**What is required**:
Every line from the one holding "show how it" through the one holding "5年iOS开发经验,上架过多个App,带领过的开发团队,有丰富的开发经验 [137, 43]" in the data below must be returned exactly, both ends included, with pictures left out and nothing else added.

**Source records**:
== == ==

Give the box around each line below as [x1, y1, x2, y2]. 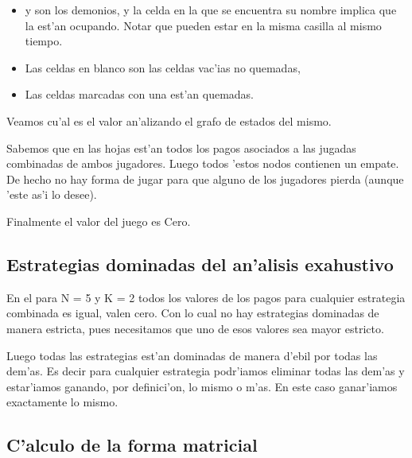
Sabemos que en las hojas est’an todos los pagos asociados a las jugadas [6, 139, 356, 156]
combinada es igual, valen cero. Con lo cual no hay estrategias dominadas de [6, 305, 379, 321]
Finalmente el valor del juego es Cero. [6, 212, 191, 229]
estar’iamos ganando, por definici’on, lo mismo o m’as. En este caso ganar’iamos [6, 378, 398, 394]
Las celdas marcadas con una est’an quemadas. [25, 86, 254, 103]
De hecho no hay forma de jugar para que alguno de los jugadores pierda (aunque [6, 170, 404, 187]
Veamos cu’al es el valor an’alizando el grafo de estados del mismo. [6, 112, 332, 129]
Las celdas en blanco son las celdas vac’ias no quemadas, [25, 59, 301, 76]
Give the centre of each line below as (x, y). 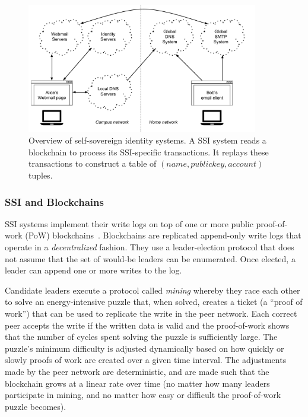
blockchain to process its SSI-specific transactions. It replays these (149, 152)
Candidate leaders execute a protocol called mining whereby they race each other (153, 290)
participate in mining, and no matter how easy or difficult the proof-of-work (143, 395)
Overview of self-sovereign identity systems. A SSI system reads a (147, 140)
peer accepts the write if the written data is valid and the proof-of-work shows (147, 325)
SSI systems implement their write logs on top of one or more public (129, 223)
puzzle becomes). (36, 406)
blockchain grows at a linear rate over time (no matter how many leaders (137, 383)
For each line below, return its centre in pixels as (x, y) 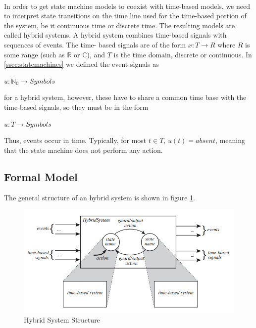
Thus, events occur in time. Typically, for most (75, 140)
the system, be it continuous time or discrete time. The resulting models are (120, 25)
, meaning (230, 140)
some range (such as (34, 54)
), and (96, 54)
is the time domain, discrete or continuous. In (183, 54)
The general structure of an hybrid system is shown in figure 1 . (100, 197)
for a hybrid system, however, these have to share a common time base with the (125, 97)
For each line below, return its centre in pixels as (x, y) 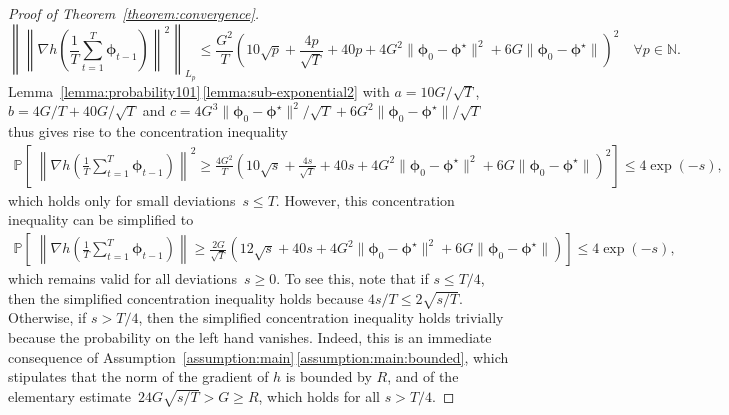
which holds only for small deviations (122, 199)
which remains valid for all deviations (122, 278)
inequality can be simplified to (101, 219)
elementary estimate (69, 395)
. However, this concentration (365, 199)
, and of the (423, 376)
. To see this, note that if (352, 278)
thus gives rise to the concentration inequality (148, 131)
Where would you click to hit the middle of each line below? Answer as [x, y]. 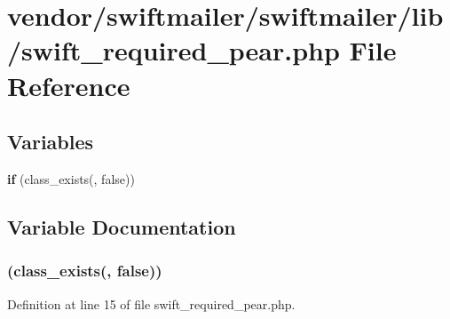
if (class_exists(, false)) [71, 178]
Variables [51, 142]
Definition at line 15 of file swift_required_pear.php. [151, 303]
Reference [69, 85]
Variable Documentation [122, 226]
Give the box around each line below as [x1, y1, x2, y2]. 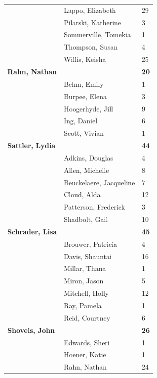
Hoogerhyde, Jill [64, 103, 113, 113]
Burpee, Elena [64, 91, 107, 101]
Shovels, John [7, 324, 55, 335]
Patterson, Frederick [64, 202, 125, 212]
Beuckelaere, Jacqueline [64, 177, 135, 187]
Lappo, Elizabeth [64, 4, 116, 15]
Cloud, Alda [64, 189, 101, 200]
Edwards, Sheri [64, 337, 110, 347]
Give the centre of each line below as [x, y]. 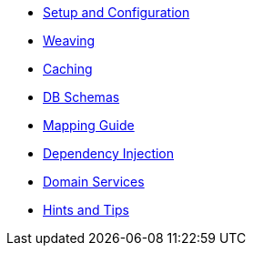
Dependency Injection [109, 153]
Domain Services [94, 182]
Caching [68, 69]
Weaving [69, 40]
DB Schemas [81, 97]
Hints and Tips [86, 210]
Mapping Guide [89, 125]
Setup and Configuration [116, 12]
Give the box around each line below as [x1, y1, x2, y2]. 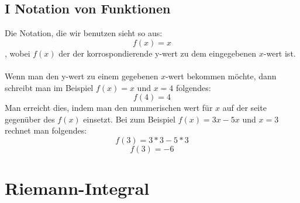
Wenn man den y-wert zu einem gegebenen [5, 69, 158, 82]
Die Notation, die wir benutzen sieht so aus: [5, 27, 163, 39]
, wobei [5, 47, 30, 59]
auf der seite [222, 101, 267, 114]
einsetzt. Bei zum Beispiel [83, 113, 175, 125]
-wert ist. [263, 47, 296, 59]
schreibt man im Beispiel [5, 81, 94, 93]
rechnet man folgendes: [5, 124, 87, 136]
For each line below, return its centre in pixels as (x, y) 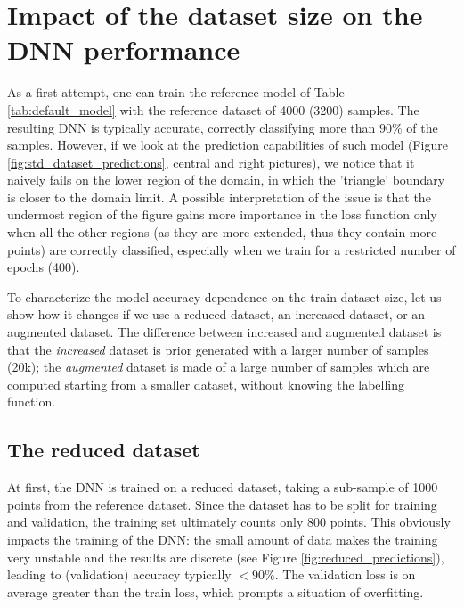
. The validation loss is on (345, 574)
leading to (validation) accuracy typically (119, 574)
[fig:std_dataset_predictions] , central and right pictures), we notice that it (211, 162)
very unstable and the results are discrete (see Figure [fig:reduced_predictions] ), (226, 557)
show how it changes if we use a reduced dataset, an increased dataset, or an (216, 314)
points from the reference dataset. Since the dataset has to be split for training (222, 504)
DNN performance (124, 49)
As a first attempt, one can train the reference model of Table (176, 92)
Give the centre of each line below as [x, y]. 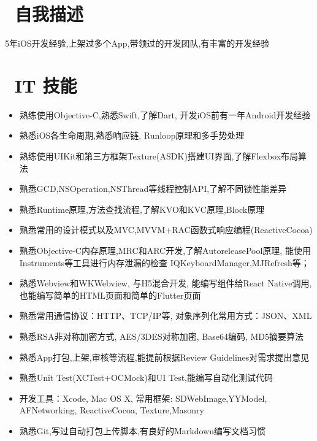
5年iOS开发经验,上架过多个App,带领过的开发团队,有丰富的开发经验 [137, 43]
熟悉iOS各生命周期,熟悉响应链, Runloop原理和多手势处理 [132, 135]
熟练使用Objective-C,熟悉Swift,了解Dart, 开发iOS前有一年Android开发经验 [165, 114]
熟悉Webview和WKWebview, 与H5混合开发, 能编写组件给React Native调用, [166, 283]
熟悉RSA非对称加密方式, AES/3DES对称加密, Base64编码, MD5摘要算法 [162, 336]
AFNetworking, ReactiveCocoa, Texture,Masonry [112, 410]
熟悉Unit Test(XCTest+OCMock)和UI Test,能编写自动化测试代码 [146, 378]
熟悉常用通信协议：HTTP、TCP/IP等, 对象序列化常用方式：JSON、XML [166, 316]
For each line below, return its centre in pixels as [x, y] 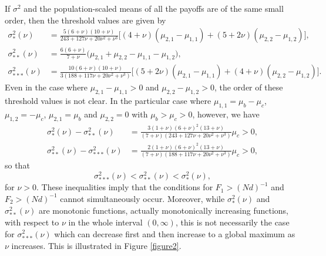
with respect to [32, 222]
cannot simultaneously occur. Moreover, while [142, 198]
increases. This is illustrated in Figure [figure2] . [96, 245]
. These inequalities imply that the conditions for [125, 187]
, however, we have [226, 114]
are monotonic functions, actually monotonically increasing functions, [163, 210]
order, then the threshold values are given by [85, 20]
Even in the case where [46, 87]

== == ==

**Response below**:
show how it changes if we use a reduced dataset, an increased dataset, or an (216, 314)
points from the reference dataset. Since the dataset has to be split for training (222, 504)
DNN performance (124, 49)
As a first attempt, one can train the reference model of Table (176, 92)
Give the centre of each line below as [x, y]. 
5年iOS开发经验,上架过多个App,带领过的开发团队,有丰富的开发经验 [137, 43]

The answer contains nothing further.